Example Query for CloudTrail Logs

The following example shows a portion of a query that returns all anonymous (unsigned ) requests from the table created on top of CloudTrail event logs. This query selects those requests where useridentity.accountid is anonymous, and useridentity.arn is not specified:

SELECT * FROM cloudtrail_logs WHERE eventsource = 's3.amazonaws.com' AND eventname in ('GetObject') AND useridentity.accountid LIKE '%ANONYMOUS%' AND useridentity.arn IS NULL AND requestparameters LIKE '%[your bucket name ]%';

For more information, see the AWS Big Data blog post Analyze Security, Compliance, and Operational Activity Using AWS CloudTrail and Amazon Athena.
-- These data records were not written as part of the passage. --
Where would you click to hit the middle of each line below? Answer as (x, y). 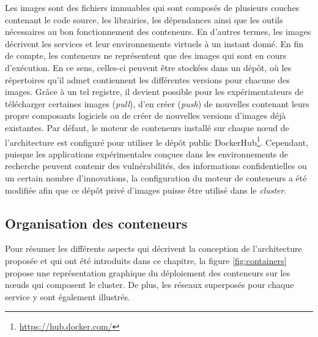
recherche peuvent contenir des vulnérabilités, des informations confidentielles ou (156, 166)
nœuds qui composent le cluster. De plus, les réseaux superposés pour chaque (150, 285)
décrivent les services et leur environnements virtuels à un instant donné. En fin (154, 43)
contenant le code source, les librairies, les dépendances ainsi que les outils (144, 19)
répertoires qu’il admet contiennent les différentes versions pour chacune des (147, 79)
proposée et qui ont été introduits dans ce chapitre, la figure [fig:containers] (146, 260)
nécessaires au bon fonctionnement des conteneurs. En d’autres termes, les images (158, 32)
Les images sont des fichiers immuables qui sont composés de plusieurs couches (152, 7)
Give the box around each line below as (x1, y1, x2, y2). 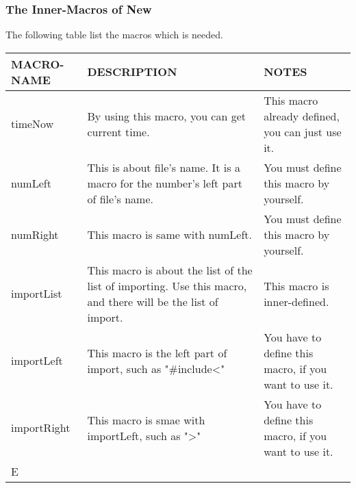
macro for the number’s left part (87, 175, 242, 191)
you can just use (264, 123, 342, 140)
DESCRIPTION (87, 64, 177, 80)
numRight (11, 226, 59, 242)
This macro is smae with (87, 411, 205, 428)
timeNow (11, 116, 54, 132)
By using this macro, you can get (87, 107, 246, 124)
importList (11, 285, 62, 302)
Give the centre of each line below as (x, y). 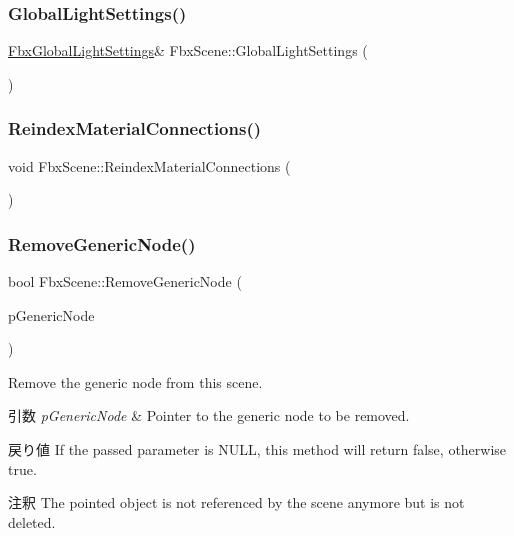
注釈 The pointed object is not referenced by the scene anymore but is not (236, 502)
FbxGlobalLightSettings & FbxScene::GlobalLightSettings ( (188, 50)
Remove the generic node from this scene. (135, 381)
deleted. (32, 521)
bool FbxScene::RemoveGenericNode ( (125, 281)
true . (22, 468)
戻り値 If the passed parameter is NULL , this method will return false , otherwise (257, 449)
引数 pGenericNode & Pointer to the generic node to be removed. (209, 415)
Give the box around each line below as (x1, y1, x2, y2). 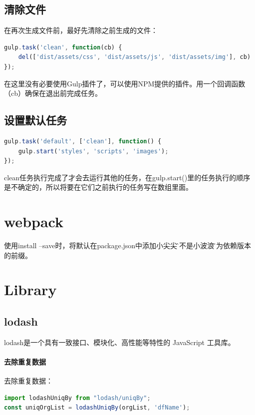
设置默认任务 (4, 112, 67, 128)
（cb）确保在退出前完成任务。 (4, 88, 102, 98)
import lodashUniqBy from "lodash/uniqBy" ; (4, 394, 151, 402)
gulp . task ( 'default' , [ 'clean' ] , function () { (4, 137, 162, 145)
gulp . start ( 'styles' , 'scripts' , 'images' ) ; (18, 147, 169, 155)
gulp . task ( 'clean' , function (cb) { (4, 43, 122, 51)
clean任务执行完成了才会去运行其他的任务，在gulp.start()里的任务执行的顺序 (4, 172, 251, 182)
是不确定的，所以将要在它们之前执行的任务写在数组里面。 (4, 182, 193, 192)

Tips for Querying CloudTrail Logs

To explore the CloudTrail logs data, use these tips:

  • Before querying the logs, verify that your logs table looks the same as the one in Manually Creating the Table for CloudTrail Logs in Athena. If it is not the first table, delete the existing table using the following command: DROP TABLE cloudtrail_logs;.

  • After you drop the existing table, re-create it. For more information, see Creating the Table for CloudTrail Logs.

    Verify that fields in your Athena query are listed correctly. For information about the full list of fields in a CloudTrail record, see CloudTrail Record Contents.

    If your query includes fields in JSON formats, such as STRUCT, extract data from JSON. For more information, see Extracting Data From JSON.

    Now you are ready to issue queries against your CloudTrail table.

  • Start by looking at which IAM users called which API operations and from which source IP addresses.

  • Use the following basic SQL query as your template. Paste the query to the Athena console and run it.

    SELECT useridentity.arn, eventname, sourceipaddress, eventtime FROM cloudtrail_logs LIMIT 100;
  • Modify the earlier query to further explore your data.

  • To improve performance, include the LIMIT clause to return a specified subset of rows.